Enbin Zheng is correct, the gravity force is vertical, always vertical, and cannot account for horizontal motion at all. What does?

Let's take the bicycle first. On flat ground it has a gravitational force of 1 G, but does not move vertically. There for, it has an equal upwards 1 G force of terra firma (the ground) holding it at "ground level". Taxiing aircraft also experience this phenomena, as well as tractor trailers, which is why the lowly semi is around 4x more fuel efficient than the best freighter aircraft (trains outdo us by another 4x). No need for lift here.

Now put the bicycle on an inclined plane, it will "glide" down the hill with no peddling power. It is the repulsive force of the ground, not gravity, that accounts for the forward motion! Just draw the vectors.

On to gliders. No terra firma once airborne (and no peddling). The repulsive force to gravity is vertical drag. Every unpowered aircraft has the downward force of gravity pulling it down through the atmosphere. Every glide starts with falling. The drag vector, like the gravity repulsive vector of the bicycle, opposes gravity.

But downward velocity is required for vertical drag. We pay for our drag with the h (height) in the potential energy formula mass x gravity x height.

So now tilt the glider forward by offsetting its center of gravity and center of vertical drag. (Accomplished in aircraft design with horizontal stabilizer area). We now have horizontal motion. A glide slope. It is only then the more efficient wing can take over lifting duties and "glide" the plane. Notice the Lift vector from the wing now has a "forward" horizontal component.

Notice also that a plane has much more profile area when viewed from directly underneath than from head on. This means much more drag is produced from falling a given distance than moving forward. A little like squeezing a wet mellon seed between two fingers. Behold its flight!

A good wing and a well designed glider use this "forward push" with amazing efficiency, as do the greatest of the "motor gliders", modern airliners.

PS:I have learned to account for forward motion with weight vector when using plane reference. Pitched down, the weight vector can be decomposed to a "thrust" line component. This matches the logic of converting potential energy to kinetic energy by diving (works for the bicycle too).

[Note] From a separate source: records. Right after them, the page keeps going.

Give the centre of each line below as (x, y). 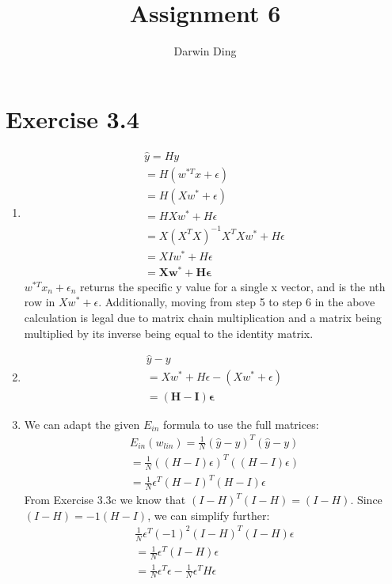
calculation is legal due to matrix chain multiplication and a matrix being (203, 318)
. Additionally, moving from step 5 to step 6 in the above (237, 302)
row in (40, 302)
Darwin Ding (205, 51)
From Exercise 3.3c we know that (105, 500)
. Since (366, 500)
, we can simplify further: (209, 515)
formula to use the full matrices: (241, 424)
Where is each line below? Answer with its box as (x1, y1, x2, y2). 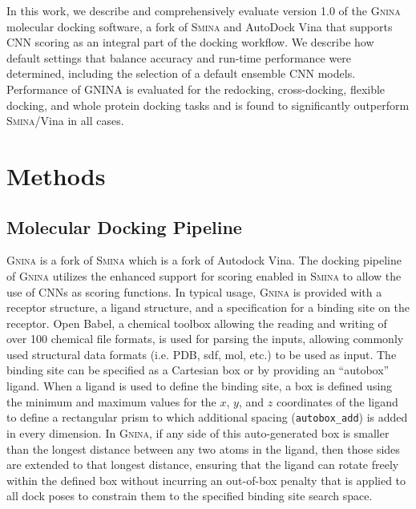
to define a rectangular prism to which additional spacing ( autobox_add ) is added (6, 409, 408, 426)
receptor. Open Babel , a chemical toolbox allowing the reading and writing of (6, 314, 387, 331)
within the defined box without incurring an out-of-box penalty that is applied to (6, 471, 406, 488)
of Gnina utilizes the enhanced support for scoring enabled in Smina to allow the (6, 267, 402, 284)
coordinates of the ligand (276, 393, 398, 410)
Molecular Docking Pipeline (6, 214, 242, 239)
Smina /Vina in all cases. (6, 112, 124, 129)
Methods (6, 159, 106, 192)
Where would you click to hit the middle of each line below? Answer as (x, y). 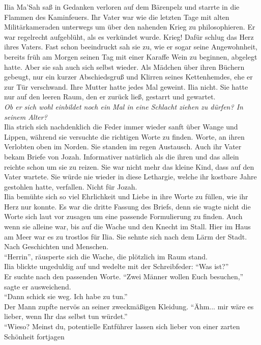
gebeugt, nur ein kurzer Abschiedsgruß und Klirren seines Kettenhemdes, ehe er (128, 77)
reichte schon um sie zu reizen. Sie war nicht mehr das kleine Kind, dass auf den (129, 166)
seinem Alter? (26, 116)
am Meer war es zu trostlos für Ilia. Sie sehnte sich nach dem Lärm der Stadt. (126, 236)
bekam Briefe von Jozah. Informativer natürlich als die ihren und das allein (122, 156)
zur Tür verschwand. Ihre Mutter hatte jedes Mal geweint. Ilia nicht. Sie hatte (126, 86)
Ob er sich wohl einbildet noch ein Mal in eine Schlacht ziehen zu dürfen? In (124, 106)
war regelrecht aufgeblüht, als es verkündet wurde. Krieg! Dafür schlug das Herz (129, 36)
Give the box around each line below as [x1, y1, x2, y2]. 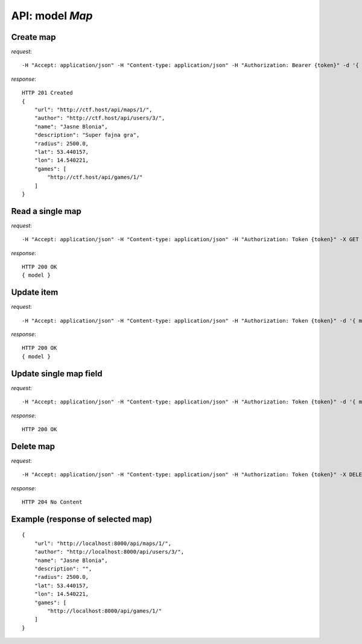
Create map [11, 32, 57, 42]
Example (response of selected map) [11, 514, 153, 524]
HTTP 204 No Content [22, 499, 83, 506]
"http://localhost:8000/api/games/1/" [47, 607, 162, 614]
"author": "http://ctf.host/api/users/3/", [34, 115, 165, 122]
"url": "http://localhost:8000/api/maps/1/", [34, 540, 172, 547]
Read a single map [11, 206, 81, 216]
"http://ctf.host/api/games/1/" [47, 174, 143, 181]
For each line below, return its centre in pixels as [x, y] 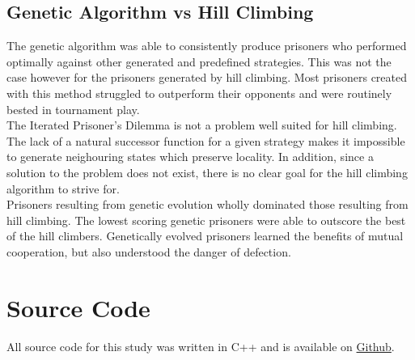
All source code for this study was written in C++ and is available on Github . [201, 346]
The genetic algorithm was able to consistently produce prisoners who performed [207, 46]
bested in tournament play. [73, 109]
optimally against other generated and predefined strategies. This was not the [199, 61]
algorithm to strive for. [63, 188]
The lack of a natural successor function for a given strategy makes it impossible [206, 140]
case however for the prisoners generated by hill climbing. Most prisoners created [207, 77]
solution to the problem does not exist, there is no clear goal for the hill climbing [207, 172]
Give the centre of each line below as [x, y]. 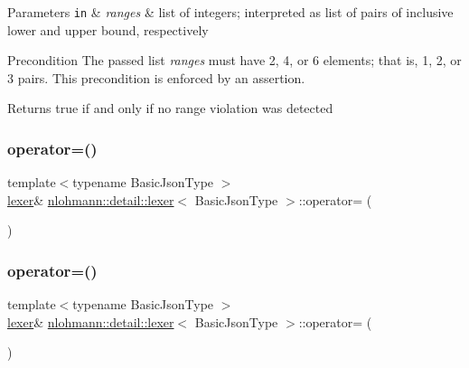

Now for Wn. It has been shown that Wn is the force against the surface of a sliding block on an inclined plane and indeed has significance in determining drag (friction). As the plane increases, Wn decreases and Wt increases. As Wn decreases, friction decreases. Air drag is negligible. For an airplane at flying speed, air drag is not negligible, and the aircraft is held on its "plane" (glide slope) by Lvertical and Dvertical opposing W. Lhorizontal opposes Dhorizontal in a steady state glide.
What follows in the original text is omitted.